The cargo of this ship was lethal, but that did not bother the admiral. He had sailed with many lethal cargoes and he figured it was better than dying in bed. His head nodded in the warm wheelhouse, whose windows were a sheet of white.

They passed some freighters that loomed out of the storm. Another harbour craft narrowly avoided them, and MacQueen recognized the huddled figures of a boarding party. They passed and vanished like a shadow. The helmsman checked his squared chart, touched the wheel a bit to starboard, and threw the gear into neutral before slowly reversing the engines. As if by magic, the tall, riveted side of a ship appeared alongside them, broken by a rope ladder dangling to the surface of the water. A hooded rating grappled for this with a boathook from the bow as the helmsman eased the motor. MacQueen touched the admiral lightly on the shoulder. “It’s your ship, sir,” he said.

Sub-lieutenant MacQueen preceded the admiral up the ladder then reached back to help him. He was having a struggle, but with a moment’s rest, his head came over the rail and he was aboard. One of his signalmen greeted him with a salute then scrambled over the side to get his gear. It wasn’t much, and it was passed hand to hand up the ladder and onto the snow-covered deck. Sounds of sailors at a winch on the fo’c’sle penetrated the dark winter night, along with the rumble and call of the ship’s horns and the clanking of cables. Everything was being battened down and fired up to get this massive collection under way. Snow-covered Sherman tanks were chained to the decks; beneath their feet were supplies for a small army. Patrick accompanied the admiral to his quarters, with its snug berth and dimly lit chart table. A signalman brought two mugs of tea.

“Thank you, MacQueen,” said the admiral, “and give my respects to your parents, who I am sure my wife has joined.” Lady Drax had been a particular favourite of Patrick’s mother.

Patrick etched the profile of this craggy old warrior in his mind at that moment.
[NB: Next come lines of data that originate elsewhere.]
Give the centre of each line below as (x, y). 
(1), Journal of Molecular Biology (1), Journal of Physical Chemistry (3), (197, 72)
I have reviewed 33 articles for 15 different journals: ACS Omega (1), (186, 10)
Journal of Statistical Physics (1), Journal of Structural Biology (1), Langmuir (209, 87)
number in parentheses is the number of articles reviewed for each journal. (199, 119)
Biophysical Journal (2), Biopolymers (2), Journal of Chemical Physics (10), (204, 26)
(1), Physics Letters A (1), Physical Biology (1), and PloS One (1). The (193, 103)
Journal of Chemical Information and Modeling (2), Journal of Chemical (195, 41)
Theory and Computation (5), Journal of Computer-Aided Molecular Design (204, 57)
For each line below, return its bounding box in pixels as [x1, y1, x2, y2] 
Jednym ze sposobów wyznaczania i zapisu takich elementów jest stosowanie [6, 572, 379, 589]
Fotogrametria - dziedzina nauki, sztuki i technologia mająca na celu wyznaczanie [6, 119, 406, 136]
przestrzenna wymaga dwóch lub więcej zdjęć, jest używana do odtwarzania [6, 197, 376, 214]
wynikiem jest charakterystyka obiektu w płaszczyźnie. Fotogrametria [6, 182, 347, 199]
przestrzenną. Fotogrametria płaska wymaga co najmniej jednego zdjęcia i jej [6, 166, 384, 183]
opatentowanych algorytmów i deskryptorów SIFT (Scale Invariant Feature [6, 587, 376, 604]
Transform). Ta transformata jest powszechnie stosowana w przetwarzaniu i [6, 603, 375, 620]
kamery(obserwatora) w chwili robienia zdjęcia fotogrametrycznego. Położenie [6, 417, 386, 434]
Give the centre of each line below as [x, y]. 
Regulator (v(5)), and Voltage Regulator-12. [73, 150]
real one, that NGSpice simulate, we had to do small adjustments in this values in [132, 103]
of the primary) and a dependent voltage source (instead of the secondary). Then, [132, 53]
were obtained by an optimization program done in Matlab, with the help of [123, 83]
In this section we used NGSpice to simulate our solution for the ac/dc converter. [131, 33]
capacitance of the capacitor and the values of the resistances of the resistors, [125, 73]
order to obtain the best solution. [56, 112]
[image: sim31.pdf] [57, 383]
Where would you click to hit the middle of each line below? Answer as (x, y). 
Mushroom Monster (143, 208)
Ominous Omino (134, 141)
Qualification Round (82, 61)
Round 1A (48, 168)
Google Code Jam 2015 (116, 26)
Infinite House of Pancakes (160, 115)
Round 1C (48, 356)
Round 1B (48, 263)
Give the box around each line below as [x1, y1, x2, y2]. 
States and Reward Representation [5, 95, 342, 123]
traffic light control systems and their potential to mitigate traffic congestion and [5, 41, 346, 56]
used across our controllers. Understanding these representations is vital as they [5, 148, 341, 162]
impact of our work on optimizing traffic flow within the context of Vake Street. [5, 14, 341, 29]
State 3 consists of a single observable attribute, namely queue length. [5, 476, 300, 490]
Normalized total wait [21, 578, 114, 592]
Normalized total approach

He traced the hawk nose and the thin lips and the deep crevices in the cheeks and marked them in acid on his memory. The thought of leaving this man and going home to a comfortable bed was almost more than he could bear.
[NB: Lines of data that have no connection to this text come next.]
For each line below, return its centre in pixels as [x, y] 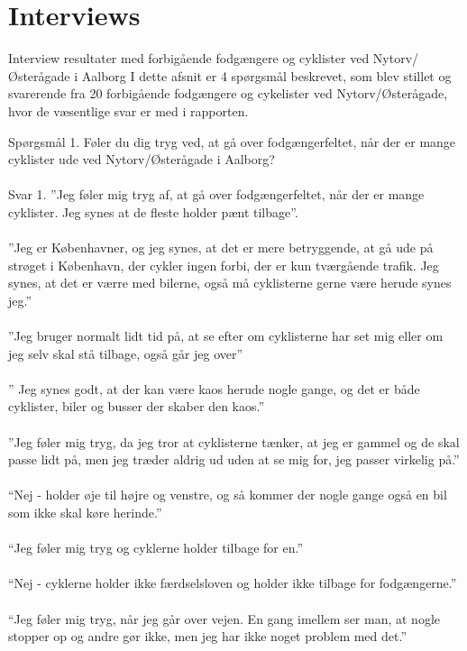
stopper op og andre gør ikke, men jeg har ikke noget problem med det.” [208, 636]
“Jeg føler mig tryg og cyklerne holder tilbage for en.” [156, 548]
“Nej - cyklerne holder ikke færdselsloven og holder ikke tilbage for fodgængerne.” [233, 583]
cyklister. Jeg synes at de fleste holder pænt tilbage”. [153, 211]
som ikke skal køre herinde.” [85, 512]
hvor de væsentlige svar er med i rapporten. [128, 110]
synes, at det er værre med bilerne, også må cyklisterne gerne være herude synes [230, 283]
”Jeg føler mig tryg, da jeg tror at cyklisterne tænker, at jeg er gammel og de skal [234, 441]
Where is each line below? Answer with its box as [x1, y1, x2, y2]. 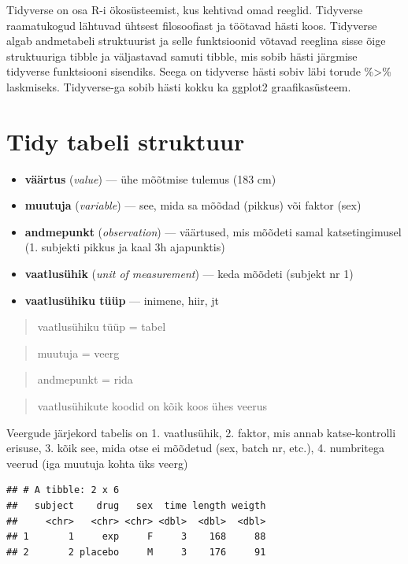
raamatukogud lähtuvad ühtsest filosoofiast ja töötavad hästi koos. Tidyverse [6, 17, 377, 33]
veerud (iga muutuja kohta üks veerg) [6, 455, 188, 471]
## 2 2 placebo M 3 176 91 [6, 546, 266, 558]
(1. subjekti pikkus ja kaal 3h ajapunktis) [24, 239, 225, 255]
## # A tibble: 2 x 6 [6, 484, 120, 496]
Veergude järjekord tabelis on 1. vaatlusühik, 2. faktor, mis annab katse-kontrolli [6, 424, 396, 440]
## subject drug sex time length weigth [6, 500, 266, 511]
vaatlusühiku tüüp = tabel [37, 318, 166, 335]
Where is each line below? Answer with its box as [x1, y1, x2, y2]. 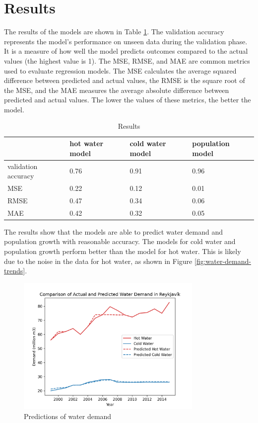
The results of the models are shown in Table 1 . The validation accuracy [4, 26, 224, 37]
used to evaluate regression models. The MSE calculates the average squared [4, 65, 237, 76]
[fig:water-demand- [194, 255, 251, 266]
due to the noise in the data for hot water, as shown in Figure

“I wish that I could go with you, sir,” said Patrick, like a boy being left behind by his parents at school.

The admiral smiled for a moment, glanced at this young colonial, and thought briefly that the empire might have a future after all. “I understand,” he said, “but we each have a job to do. I will say goodbye now, as there is much that I have to do.”

They shook hands and MacQueen left. He climbed down from the bridge on icy steps in the dark, found his way to the railing, and climbed down the ladder to the harbour craft.
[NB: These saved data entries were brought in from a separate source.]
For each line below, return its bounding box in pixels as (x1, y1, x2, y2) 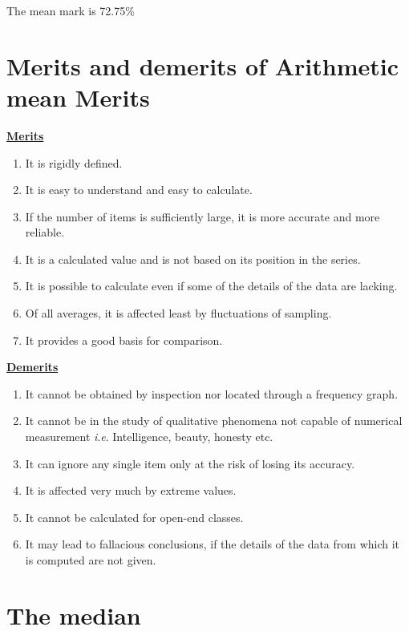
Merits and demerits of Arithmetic (6, 49, 399, 82)
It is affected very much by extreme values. (25, 482, 237, 499)
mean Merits (6, 80, 150, 113)
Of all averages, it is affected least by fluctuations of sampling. (25, 305, 332, 322)
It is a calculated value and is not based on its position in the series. (25, 250, 361, 267)
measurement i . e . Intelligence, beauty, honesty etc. (25, 428, 273, 445)
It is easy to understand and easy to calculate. (25, 181, 253, 198)
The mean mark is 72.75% (6, 2, 135, 18)
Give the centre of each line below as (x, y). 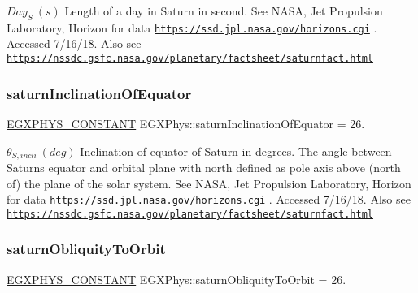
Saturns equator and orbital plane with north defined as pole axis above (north (204, 167)
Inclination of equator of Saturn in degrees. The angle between (236, 151)
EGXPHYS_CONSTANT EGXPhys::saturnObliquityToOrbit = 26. (176, 279)
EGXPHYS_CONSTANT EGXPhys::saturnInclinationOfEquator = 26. (186, 123)
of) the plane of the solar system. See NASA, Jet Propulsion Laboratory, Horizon (209, 183)
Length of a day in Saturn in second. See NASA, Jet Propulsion (224, 11)
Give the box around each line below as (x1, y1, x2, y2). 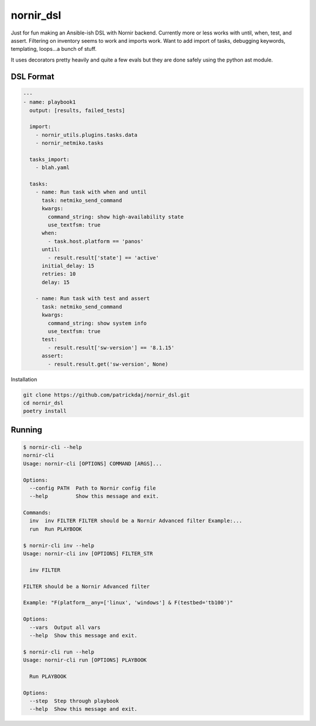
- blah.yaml (35, 164, 70, 171)
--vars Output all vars (29, 624, 101, 631)
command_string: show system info (47, 319, 147, 326)
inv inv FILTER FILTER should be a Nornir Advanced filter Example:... (29, 518, 243, 524)
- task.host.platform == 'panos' (47, 238, 144, 245)
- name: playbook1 (23, 99, 76, 105)
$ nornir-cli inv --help (23, 542, 95, 549)
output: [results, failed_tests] (29, 107, 125, 113)

“Cast off,” he said to the helmsman.

The line was cast off and they swept past the giant anchor slowly rising from the bottom of the basin. The air resounded with dull sounds of action as this fleet of merchantmen stirred and the great propellers started to thrash the black water. The wind had risen, and snow whipped in sheets around the wheelhouse. Patrick MacQueen had never felt more forlorn. How many more tricks would he have to perform before the captain released him? The admiral was sailing once more out of his life as though he didn’t exist, and he felt like a bride left waiting at the church.

“He seems like a good sort, for a commodore,” said the helmsman. He had seen them all.